Dancing With Myself
Page 11
Generation X played “From the Heart” at the Marquee; the song that distanced us from the Pistols, who had made the negative thing their own. We wanted to create a new optimism rather than continue to wallow in self-pity. We were young and idealistic! We believed in the healing power of music and its ability to challenge society. We felt this new world should express the full range of emotions. The Orwellian nightmare of 1984 and Aldous Huxley’s Brave New World could not be allowed to take place. In “From the Heart,” we described personal emotions of the moment with love, feelings that came from the heart. Even amidst the negative scene of punk, I was searching for love. The landscape of ’70s England led us to look for it in the darkest corners of the mind and soul, and then value what we found there.

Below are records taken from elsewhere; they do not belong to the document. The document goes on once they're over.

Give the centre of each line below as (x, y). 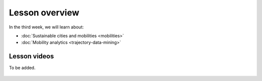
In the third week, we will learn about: (46, 27)
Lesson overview (44, 13)
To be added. (22, 68)
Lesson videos (32, 56)
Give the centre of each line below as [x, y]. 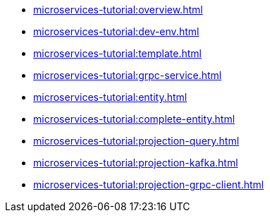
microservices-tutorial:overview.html [118, 10]
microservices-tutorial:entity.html [110, 97]
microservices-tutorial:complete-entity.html [134, 119]
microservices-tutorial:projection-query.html [136, 141]
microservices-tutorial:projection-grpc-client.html [149, 184]
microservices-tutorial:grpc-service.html [128, 75]
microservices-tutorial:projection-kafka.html [136, 163]
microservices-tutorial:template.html [117, 53]
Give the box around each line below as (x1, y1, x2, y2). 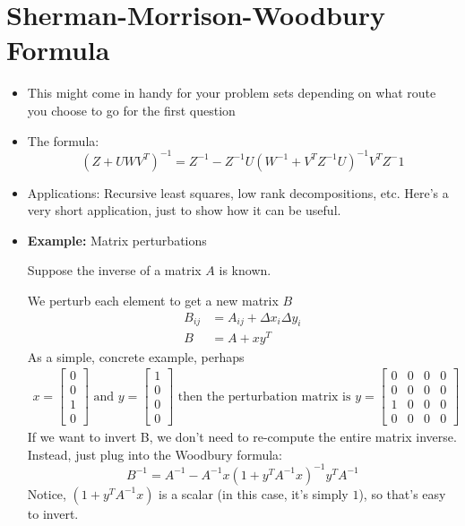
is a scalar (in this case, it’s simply (159, 484, 349, 503)
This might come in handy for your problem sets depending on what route (27, 83, 436, 102)
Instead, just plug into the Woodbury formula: (27, 444, 282, 463)
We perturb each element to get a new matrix (27, 290, 279, 309)
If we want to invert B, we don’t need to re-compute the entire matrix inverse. (27, 427, 457, 446)
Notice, (27, 484, 66, 503)
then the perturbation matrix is (177, 390, 351, 403)
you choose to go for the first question (27, 100, 236, 119)

We wanted to express ourselves in every way possible. I was now wearing tight black jeans, some dirty Converse sneakers, and a dyed-black soldier’s battle dress over my homemade Soviet constructivist T-shirts. I was influenced by the Russian propaganda poster BEAT THE WHITES WITH THE RED WEDGE. I couldn’t draw, but I could create shapes and artfully place them on my T-shirts. Tony could draw really well, and he had made a T-shirt of Patty Hearst as SLA member Tanya. The home-designed and hand-drawn T-shirts gave us a unified, grassroots look, one our fans could easily re-create themselves if they wanted to. One of my design concepts ended up as the cover of the “Ready Steady Go” single the following year.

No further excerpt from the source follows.